» WHAT THE EXERCISE ASKS
Given the records below, the lines starting at the line with "Software in India 2026" and ending at the line with "SFC adopted an" should be output exactly, both end lines kept and pictures left out.

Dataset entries
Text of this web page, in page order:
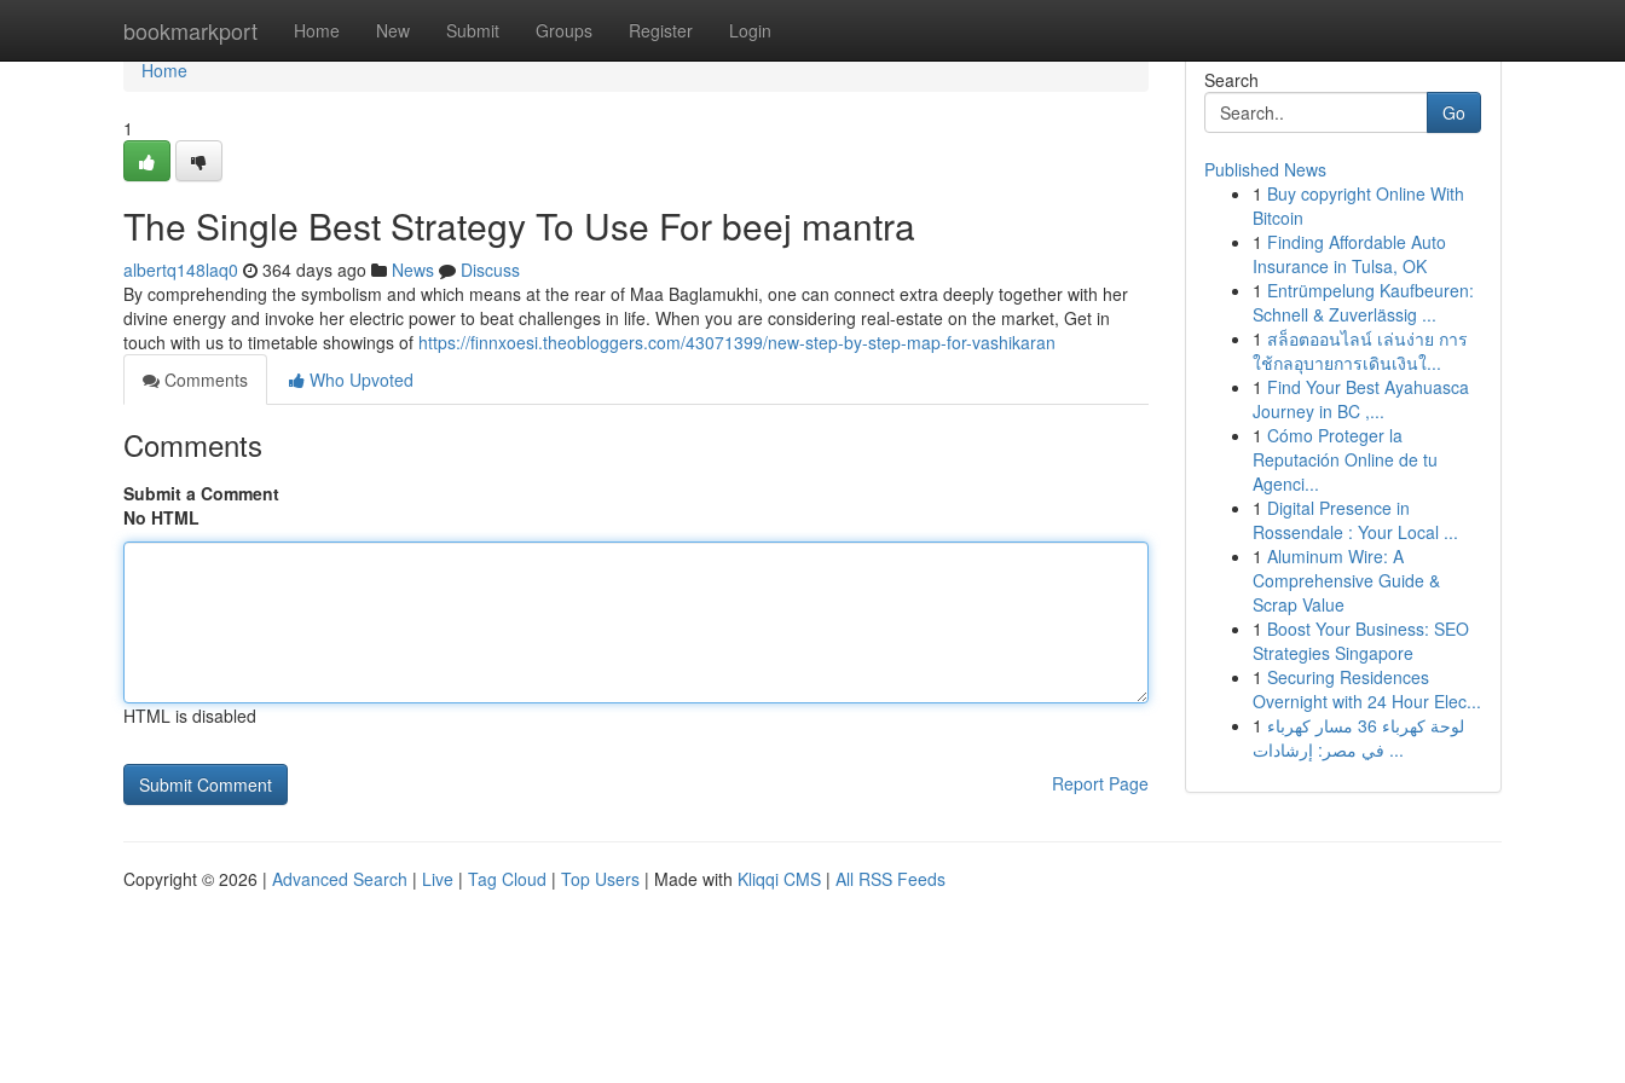
bookmarkport Home New Submit Groups Register Login
Home
Home
1
The Single Best Strategy To Use For beej mantra
albertq148laq0 364 days ago News
Discuss
By comprehending the symbolism and which means at the rear of Maa Baglamukhi, one can connect extra deeply together with her
divine energy and invoke her electric power to beat challenges in life. When you are considering real-estate on the market, Get in
touch with us to timetable showings of https://finnxoesi.theobloggers.com/43071399/new-step-by-step-map-for-vashikaran
Comments
Who Upvoted
Comments
Submit a Comment
No HTML
HTML is disabled
Report Page
Search
Go
Published News
1 Buy copyright Online With
Bitcoin
1 Finding Affordable Auto
Insurance in Tulsa, OK
1 Entrümpelung Kaufbeuren:
Schnell & Zuverlässig ...
1 สล็อตออนไลน์ เล่นง่าย การ
ใช้กลอุบายการเดินเงินใ...
1 Find Your Best Ayahuasca
Journey in BC ,...
1 Cómo Proteger la
Reputación Online de tu
Agenci...
1 Digital Presence in
Rossendale : Your Local ...
1 Aluminum Wire: A
Comprehensive Guide &
Scrap Value
1 Boost Your Business: SEO
Strategies Singapore
1 Securing Residences
Overnight with 24 Hour Elec...
1 لوحة كهرباء 36 مسار كهرباء
في مصر: إرشادات ...
Copyright © 2026 | Advanced Search | Live | Tag Cloud | Top Users | Made with Kliqqi CMS | All RSS Feeds
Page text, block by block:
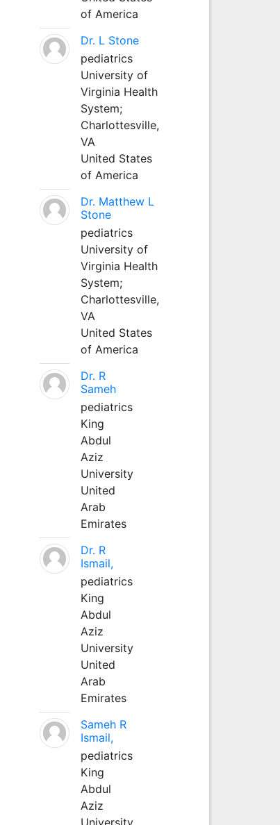
of America
Dr. L Stone
pediatrics
University of
Virginia Health
System;
Charlottesville,
VA
United States
of America
Dr. Matthew L
Stone
pediatrics
University of
Virginia Health
System;
Charlottesville,
VA
United States
of America
Dr. R
Sameh
pediatrics
King
Abdul
Aziz
University
United
Arab
Emirates
Dr. R
Ismail,
pediatrics
King
Abdul
Aziz
University
United
Arab
Emirates
Sameh R
Ismail,
pediatrics
King
Abdul
Aziz
University
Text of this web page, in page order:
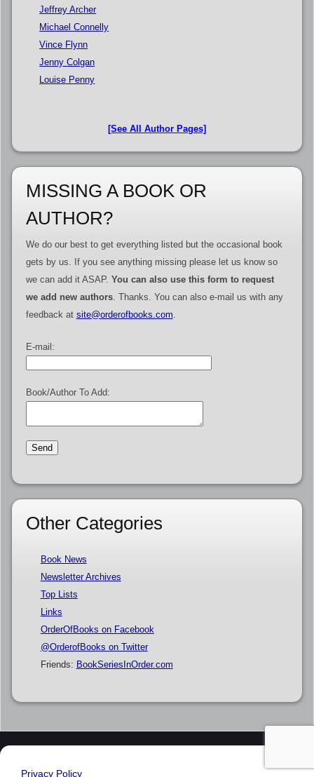
Jeffrey Archer
Michael Connelly
Vince Flynn
Jenny Colgan
Louise Penny
[See All Author Pages]
MISSING A BOOK OR
AUTHOR?
We do our best to get everything listed but the occasional book
gets by us. If you see anything missing please let us know so
we can add it ASAP. You can also use this form to request
we add new authors. Thanks. You can also e-mail us with any
feedback at site@orderofbooks.com
E-mail:
Book/Author To Add:
Other Categories
Book News
Newsletter Archives
Top Lists
Links
OrderOfBooks on Facebook
@OrderofBooks on Twitter
Friends: BookSeriesInOrder.com
Privacy Policy
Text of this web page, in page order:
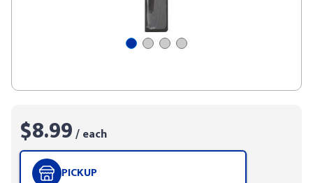
$8.99/ each
PICKUP
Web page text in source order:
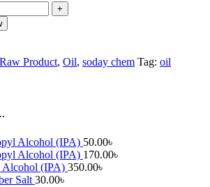
Product, Oil, soday chem Tag: oil
Alcohol (IPA) 50.00৳
Alcohol (IPA) 170.00৳
Alcohol (IPA) 350.00৳
Salt 30.00৳
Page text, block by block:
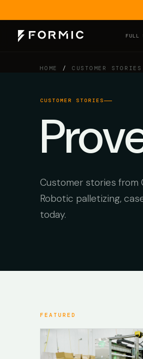
FULL
HOME / CUSTOMER STORIES
CUSTOMER STORIES
Customer stories from
Robotic palletizing,
today.
FEATURED
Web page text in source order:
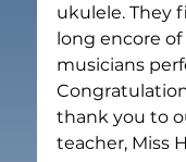
ukulele. They
long encore of
musicians
thank you to
teacher, Miss
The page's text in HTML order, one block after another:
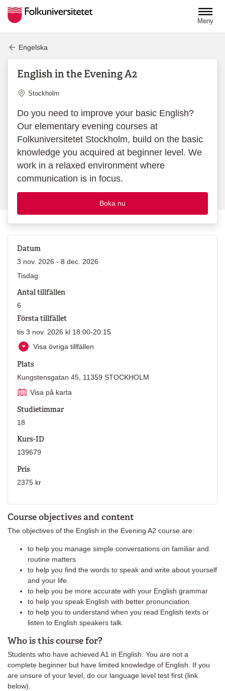
Meny
Engelska
English in the Evening A2
Plats
Stockholm
Do you need to improve your basic English?
Our elementary evening courses at
Folkuniversitetet Stockholm, build on the basic
knowledge you acquired at beginner level. We
work in a relaxed environment where
communication is in focus.
Boka nu
Course objectives and content
The objectives of the English in the Evening A2 course are:
to help you manage simple conversations on familiar and
routine matters
to help you find the words to speak and write about yourself
and your life.
to help you be more accurate with your English grammar
to help you speak English with better pronunciation.
to help you to understand when you read English texts or
listen to English speakers talk.
Who is this course for?
Students who have achieved A1 in English. You are not a
complete beginner but have limited knowledge of English. If you
are unsure of your level, do our language level test first (link
below).
Datum
3 nov. 2026 - 8 dec. 2026
Tisdag
Antal tillfällen
6
Första tillfället
tis 3 nov. 2026 kl 18:00-20:15
Visa övriga tillfällen
Plats
Kungstensgatan 45, 11359 STOCKHOLM
Visa på karta
Studietimmar
18
Kurs-ID
139679
Pris
2375 kr
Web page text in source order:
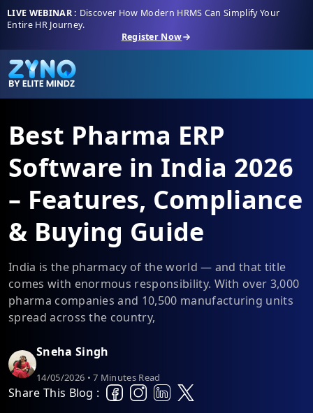
LIVE WEBINAR : Discover How Modern HRMS Can Simplify Your
Entire HR Journey.
Register Now
Best Pharma ERP
Software in India 2026
– Features, Compliance
& Buying Guide
India is the pharmacy of the world — and that title
comes with enormous responsibility. With over 3,000
pharma companies and 10,500 manufacturing units
spread across the country,
Sneha Singh
14/05/2026 • 7 Minutes Read
Share This Blog :
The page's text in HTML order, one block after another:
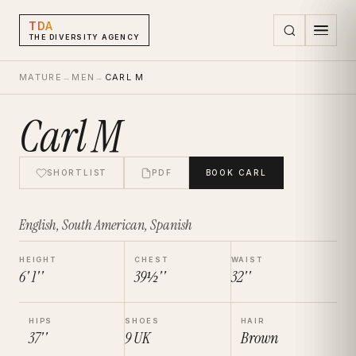
TDA
THE DIVERSITY AGENCY
MATURE → MEN → CARL M
Carl M
SHORTLIST PDF BOOK CARL
English, South American, Spanish
HEIGHT
6' 1''
CHEST
39½''
WAIST
32''
HIPS
37''
SHOES
9UK
HAIR
Brown
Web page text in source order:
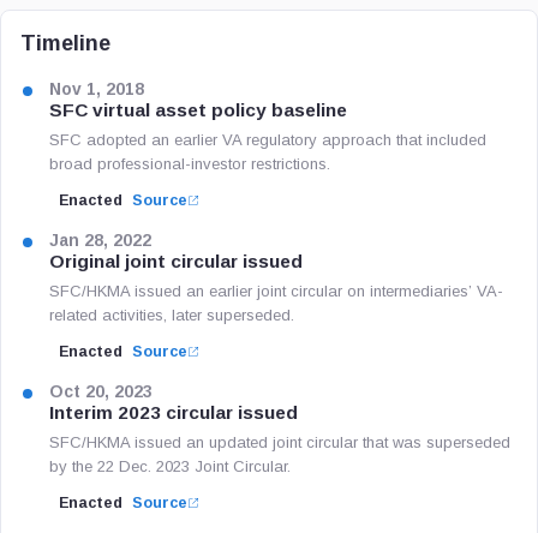
Timeline
Nov 1, 2018
SFC virtual asset policy baseline
SFC adopted an earlier VA regulatory approach that included
broad professional-investor restrictions.
Enacted Source
Jan 28, 2022
Original joint circular issued
SFC/HKMA issued an earlier joint circular on intermediaries’ VA-
related activities, later superseded.
Enacted Source
Oct 20, 2023
Interim 2023 circular issued
SFC/HKMA issued an updated joint circular that was superseded
by the 22 Dec. 2023 Joint Circular.
Enacted Source
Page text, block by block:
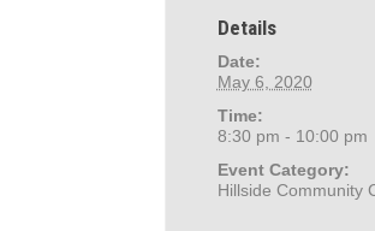
Details
Date:
May 6, 2020
Time:
8:30 pm - 10:00 pm
Event Category:
Hillside Community

» TASK SOLUTION
Software in India 2026
– Features, Compliance
& Buying Guide
India is the pharmacy of the world — and that title
comes with enormous responsibility. With over 3,000
pharma companies and 10,500 manufacturing units
spread across the country,
Sneha Singh
14/05/2026 • 7 Minutes Read
Share This Blog :
The page's text in HTML order, one block after another:
TDA
THE DIVERSITY AGENCY
MATURE → MEN → CARL M
Carl M
SHORTLIST PDF BOOK CARL
English, South American, Spanish
HEIGHT
6' 1''
CHEST
39½''
WAIST
32''
HIPS
37''
SHOES
9UK
HAIR
Brown
Web page text in source order:
Timeline
Nov 1, 2018
SFC virtual asset policy baseline
SFC adopted an earlier VA regulatory approach that included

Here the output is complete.